**Assigned task:**
Transcribe the records below word for word, beginning with the first line and stopping after the line that contains "Performance : Multi-threaded"; pictures are not part of the copy.

=== Data excerpts ===

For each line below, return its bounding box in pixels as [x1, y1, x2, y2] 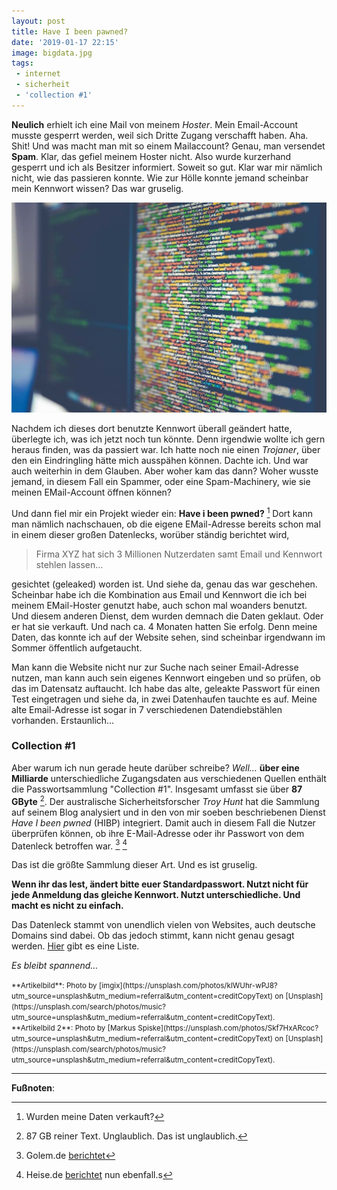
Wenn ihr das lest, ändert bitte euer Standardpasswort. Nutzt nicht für [11, 878, 309, 890]
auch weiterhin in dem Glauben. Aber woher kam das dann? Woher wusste [11, 465, 319, 477]
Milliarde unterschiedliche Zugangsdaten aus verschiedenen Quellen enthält [11, 772, 327, 784]
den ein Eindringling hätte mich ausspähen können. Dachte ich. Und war [11, 454, 309, 466]
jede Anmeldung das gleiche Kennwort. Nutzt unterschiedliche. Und [11, 889, 301, 901]
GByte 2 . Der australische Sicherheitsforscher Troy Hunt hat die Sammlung [11, 793, 320, 807]
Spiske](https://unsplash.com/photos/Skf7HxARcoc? [137, 1023, 319, 1034]
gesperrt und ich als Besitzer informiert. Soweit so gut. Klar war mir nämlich [11, 161, 323, 173]
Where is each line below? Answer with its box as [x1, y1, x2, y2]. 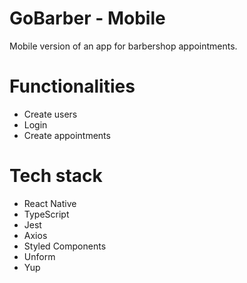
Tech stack [9, 165, 103, 187]
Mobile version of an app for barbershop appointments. [9, 40, 238, 52]
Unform [23, 250, 56, 262]
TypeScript [23, 208, 70, 220]
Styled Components [23, 240, 107, 252]
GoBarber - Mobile [9, 7, 166, 30]
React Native [23, 197, 77, 209]
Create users [23, 108, 78, 120]
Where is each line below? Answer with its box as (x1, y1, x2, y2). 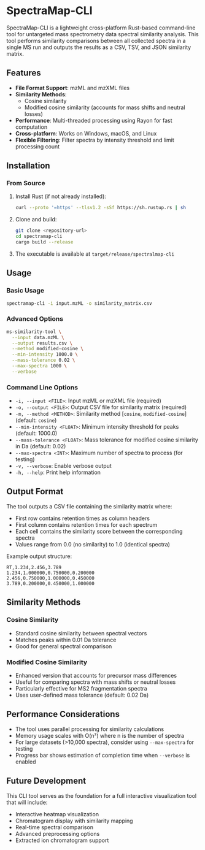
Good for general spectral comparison (15, 642, 112, 650)
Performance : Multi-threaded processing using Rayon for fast (15, 117, 173, 124)
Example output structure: (6, 553, 72, 560)
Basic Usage (6, 286, 45, 295)
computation (15, 123, 48, 131)
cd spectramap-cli (15, 234, 63, 240)
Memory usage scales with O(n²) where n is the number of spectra (15, 732, 185, 739)
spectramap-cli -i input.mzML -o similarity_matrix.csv (6, 300, 152, 307)
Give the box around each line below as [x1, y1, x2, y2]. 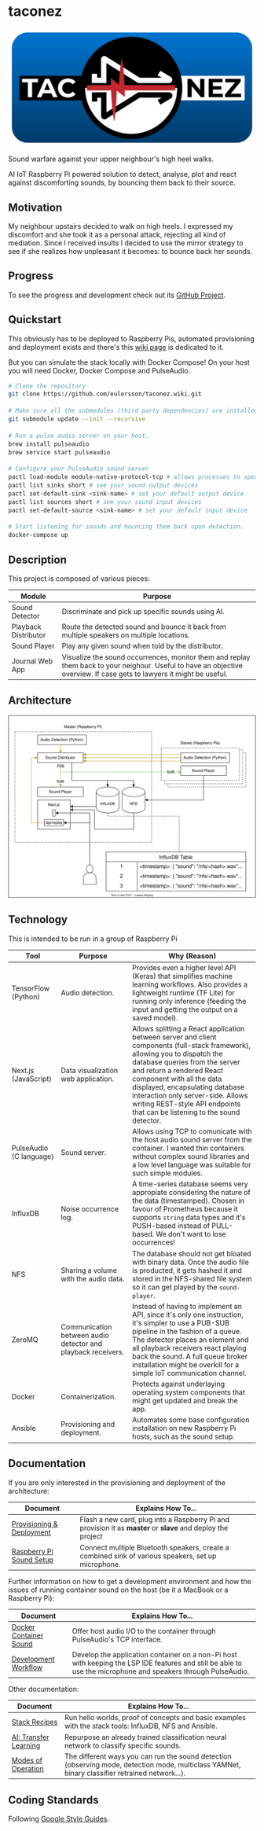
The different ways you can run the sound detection [64, 1752, 232, 1761]
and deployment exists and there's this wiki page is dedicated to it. [8, 342, 224, 351]
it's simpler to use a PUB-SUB [132, 1318, 230, 1327]
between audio [60, 1331, 109, 1340]
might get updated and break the [132, 1396, 238, 1405]
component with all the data [132, 1074, 222, 1083]
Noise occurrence [60, 1204, 119, 1214]
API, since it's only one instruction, [132, 1310, 244, 1319]
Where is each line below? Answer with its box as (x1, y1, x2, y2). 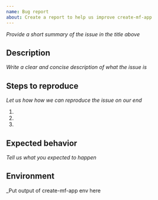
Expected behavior (6, 138, 78, 148)
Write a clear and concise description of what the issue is (6, 64, 147, 71)
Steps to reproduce (6, 81, 79, 91)
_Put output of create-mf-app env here (6, 187, 101, 194)
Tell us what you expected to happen (6, 154, 96, 161)
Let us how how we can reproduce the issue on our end (6, 96, 142, 104)
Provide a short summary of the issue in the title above (6, 30, 140, 37)
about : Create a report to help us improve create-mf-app (6, 14, 152, 20)
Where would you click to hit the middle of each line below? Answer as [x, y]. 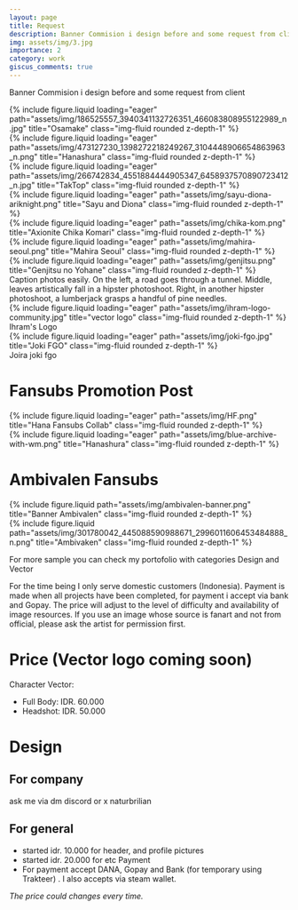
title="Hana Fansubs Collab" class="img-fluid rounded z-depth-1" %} [136, 425]
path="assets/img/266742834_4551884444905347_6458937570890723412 [149, 175]
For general [41, 829]
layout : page [33, 17]
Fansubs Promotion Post [101, 391]
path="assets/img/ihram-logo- [215, 307]
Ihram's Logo [33, 326]
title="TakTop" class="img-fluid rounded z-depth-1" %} [138, 185]
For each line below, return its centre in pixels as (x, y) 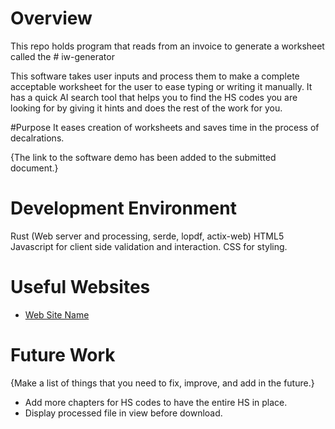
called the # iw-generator (62, 56)
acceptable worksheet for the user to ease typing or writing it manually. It (161, 86)
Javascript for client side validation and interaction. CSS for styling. (149, 246)
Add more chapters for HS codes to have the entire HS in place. (156, 402)
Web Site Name (57, 314)
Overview (51, 18)
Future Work (63, 355)
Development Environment (123, 208)
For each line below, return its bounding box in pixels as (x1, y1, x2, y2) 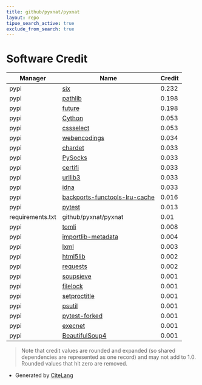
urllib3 (62, 173, 81, 182)
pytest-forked (62, 311, 103, 320)
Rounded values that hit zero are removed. (21, 360, 128, 367)
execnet (62, 322, 86, 330)
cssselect (62, 124, 90, 133)
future (62, 104, 80, 113)
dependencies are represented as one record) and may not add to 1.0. (21, 353, 196, 361)
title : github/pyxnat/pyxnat (6, 9, 80, 15)
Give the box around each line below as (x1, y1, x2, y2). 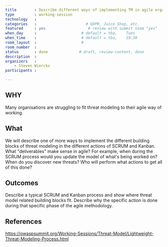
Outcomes (5, 179, 38, 187)
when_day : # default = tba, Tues (5, 31, 135, 36)
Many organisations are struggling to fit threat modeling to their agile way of (5, 104, 162, 110)
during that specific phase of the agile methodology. (5, 203, 113, 209)
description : (5, 54, 37, 59)
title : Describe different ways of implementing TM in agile (5, 7, 153, 13)
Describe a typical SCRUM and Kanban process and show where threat (5, 192, 152, 198)
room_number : (5, 45, 37, 50)
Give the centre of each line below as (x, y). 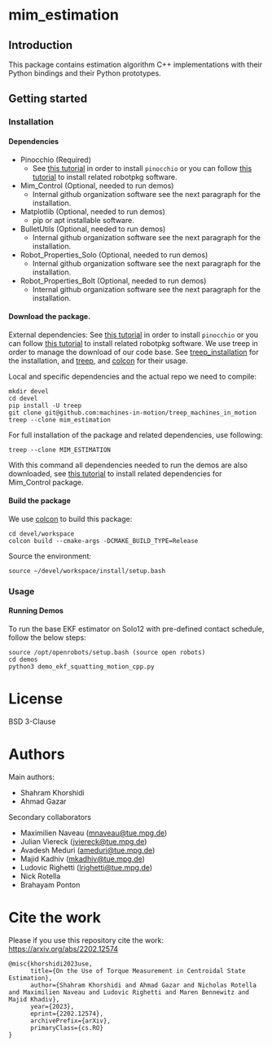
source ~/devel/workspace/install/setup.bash (87, 571)
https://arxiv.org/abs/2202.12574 (64, 948)
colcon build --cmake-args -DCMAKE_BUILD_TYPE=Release (103, 541)
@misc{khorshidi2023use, (50, 964)
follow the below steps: (48, 637)
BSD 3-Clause (32, 721)
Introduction (41, 45)
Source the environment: (50, 556)

===

**Your solution:**
For each line below, return its bounding box in pixels as [x1, y1, x2, y2] 
Wenn ihr das lest, ändert bitte euer Standardpasswort. Nutzt nicht für [11, 878, 309, 890]
auch weiterhin in dem Glauben. Aber woher kam das dann? Woher wusste [11, 465, 319, 477]
Milliarde unterschiedliche Zugangsdaten aus verschiedenen Quellen enthält [11, 772, 327, 784]
den ein Eindringling hätte mich ausspähen können. Dachte ich. Und war [11, 454, 309, 466]
jede Anmeldung das gleiche Kennwort. Nutzt unterschiedliche. Und [11, 889, 301, 901]
GByte 2 . Der australische Sicherheitsforscher Troy Hunt hat die Sammlung [11, 793, 320, 807]
Spiske](https://unsplash.com/photos/Skf7HxARcoc? [137, 1023, 319, 1034]
gesperrt und ich als Besitzer informiert. Soweit so gut. Klar war mir nämlich [11, 161, 323, 173]
Where is each line below? Answer with its box as [x1, y1, x2, y2]. 
Tech stack [9, 165, 103, 187]
Mobile version of an app for barbershop appointments. [9, 40, 238, 52]
Unform [23, 250, 56, 262]
TypeScript [23, 208, 70, 220]
Styled Components [23, 240, 107, 252]
GoBarber - Mobile [9, 7, 166, 30]
React Native [23, 197, 77, 209]
Create users [23, 108, 78, 120]
Where is each line below? Answer with its box as (x1, y1, x2, y2). 
Good for general spectral comparison (15, 642, 112, 650)
Performance : Multi-threaded processing using Rayon for fast (15, 117, 173, 124)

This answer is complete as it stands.